ACTIVITY
The full listing, word for word and free of images, is the expected result.

GIVEN ENTRIES
---

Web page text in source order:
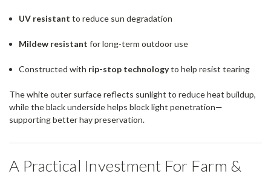
UV resistant to reduce sun degradation
Mildew resistant for long-term outdoor use
Constructed with rip-stop technologyto help resist tearing
The white outer surface reflects sunlight to reduce heat buildup,
while the black underside helps block light penetration—
supporting better hay preservation.
A Practical Investment For Farm &
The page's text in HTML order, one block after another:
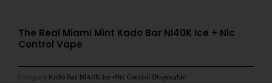
Kado
Bar
The Real Miami Mint Kado Bar NI40K Ice + Nic
Control Vape
Category Kado Bar NI40K Ice+Nic Control Disposable
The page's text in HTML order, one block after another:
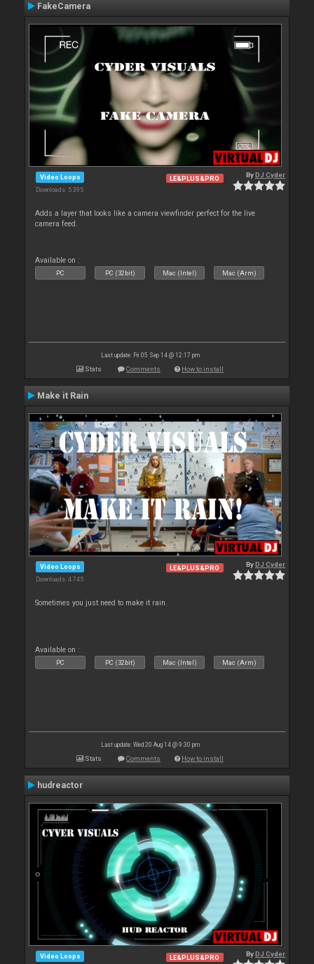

---

WRITTEN REPLY
Web page text in source order:
UV resistant to reduce sun degradation
Mildew resistant for long-term outdoor use
Constructed with rip-stop technologyto help resist tearing
The white outer surface reflects sunlight to reduce heat buildup,
while the black underside helps block light penetration—
supporting better hay preservation.
A Practical Investment For Farm &
The page's text in HTML order, one block after another:
Kado
Bar
The Real Miami Mint Kado Bar NI40K Ice + Nic
Control Vape
Category Kado Bar NI40K Ice+Nic Control Disposable
The page's text in HTML order, one block after another:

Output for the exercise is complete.